SUPPLIED ENTRIES: Begin
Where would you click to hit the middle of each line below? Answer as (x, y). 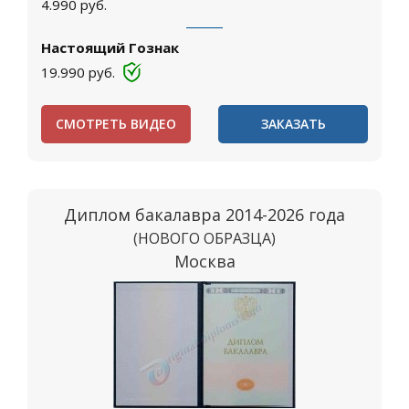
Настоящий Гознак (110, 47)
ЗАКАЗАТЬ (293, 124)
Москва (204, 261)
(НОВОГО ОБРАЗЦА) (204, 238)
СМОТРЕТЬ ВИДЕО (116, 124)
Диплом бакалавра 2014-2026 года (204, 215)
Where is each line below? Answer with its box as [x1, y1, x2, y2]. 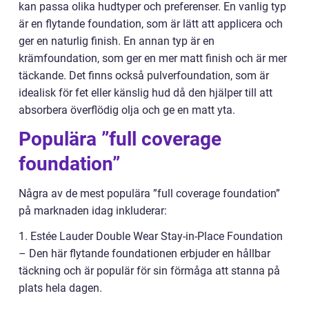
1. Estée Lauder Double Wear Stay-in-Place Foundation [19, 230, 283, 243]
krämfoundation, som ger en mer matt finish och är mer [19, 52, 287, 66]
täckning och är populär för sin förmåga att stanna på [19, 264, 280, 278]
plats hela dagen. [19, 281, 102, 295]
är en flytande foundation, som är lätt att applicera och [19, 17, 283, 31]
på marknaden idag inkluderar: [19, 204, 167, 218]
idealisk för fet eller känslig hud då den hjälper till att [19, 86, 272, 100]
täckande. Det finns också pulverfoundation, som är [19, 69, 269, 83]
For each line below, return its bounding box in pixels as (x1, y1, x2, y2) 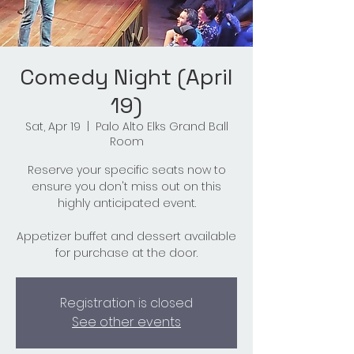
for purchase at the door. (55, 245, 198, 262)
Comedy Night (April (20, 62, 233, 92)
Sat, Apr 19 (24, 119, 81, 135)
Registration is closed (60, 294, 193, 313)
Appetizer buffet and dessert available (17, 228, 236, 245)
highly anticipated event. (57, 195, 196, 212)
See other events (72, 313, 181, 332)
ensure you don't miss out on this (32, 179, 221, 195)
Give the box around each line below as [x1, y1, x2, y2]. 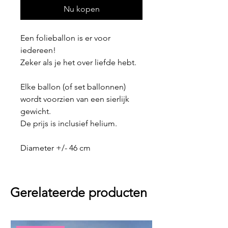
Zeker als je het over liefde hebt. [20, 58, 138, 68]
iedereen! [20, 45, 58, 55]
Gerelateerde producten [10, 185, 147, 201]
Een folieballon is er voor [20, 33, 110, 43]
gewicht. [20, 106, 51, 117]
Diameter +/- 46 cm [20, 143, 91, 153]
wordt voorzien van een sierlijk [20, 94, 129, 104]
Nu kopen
SUPPLIED ENTRIES: End
◆ WORK REQUEST ◆
Set every record down again verbatim, without pictures.

◆ SOLVED PROBLEM ◆
Where would you click to hit the middle of each line below? Answer as (x, y). 
Настоящий Гознак (110, 47)
ЗАКАЗАТЬ (293, 124)
Москва (204, 261)
(НОВОГО ОБРАЗЦА) (204, 238)
СМОТРЕТЬ ВИДЕО (116, 124)
Диплом бакалавра 2014-2026 года (204, 215)
Where is each line below? Answer with its box as [x1, y1, x2, y2]. 
1. Estée Lauder Double Wear Stay-in-Place Foundation [19, 230, 283, 243]
krämfoundation, som ger en mer matt finish och är mer [19, 52, 287, 66]
täckning och är populär för sin förmåga att stanna på [19, 264, 280, 278]
plats hela dagen. [19, 281, 102, 295]
är en flytande foundation, som är lätt att applicera och [19, 17, 283, 31]
på marknaden idag inkluderar: [19, 204, 167, 218]
idealisk för fet eller känslig hud då den hjälper till att [19, 86, 272, 100]
täckande. Det finns också pulverfoundation, som är [19, 69, 269, 83]
For each line below, return its bounding box in pixels as (x1, y1, x2, y2) 
for purchase at the door. (55, 245, 198, 262)
Comedy Night (April (20, 62, 233, 92)
Sat, Apr 19 (24, 119, 81, 135)
Registration is closed (60, 294, 193, 313)
Appetizer buffet and dessert available (17, 228, 236, 245)
highly anticipated event. (57, 195, 196, 212)
See other events (72, 313, 181, 332)
ensure you don't miss out on this (32, 179, 221, 195)
Give the box around each line below as [x1, y1, x2, y2]. 
Zeker als je het over liefde hebt. [20, 58, 138, 68]
iedereen! [20, 45, 58, 55]
Gerelateerde producten [10, 185, 147, 201]
Een folieballon is er voor [20, 33, 110, 43]
gewicht. [20, 106, 51, 117]
Diameter +/- 46 cm [20, 143, 91, 153]
wordt voorzien van een sierlijk [20, 94, 129, 104]
Nu kopen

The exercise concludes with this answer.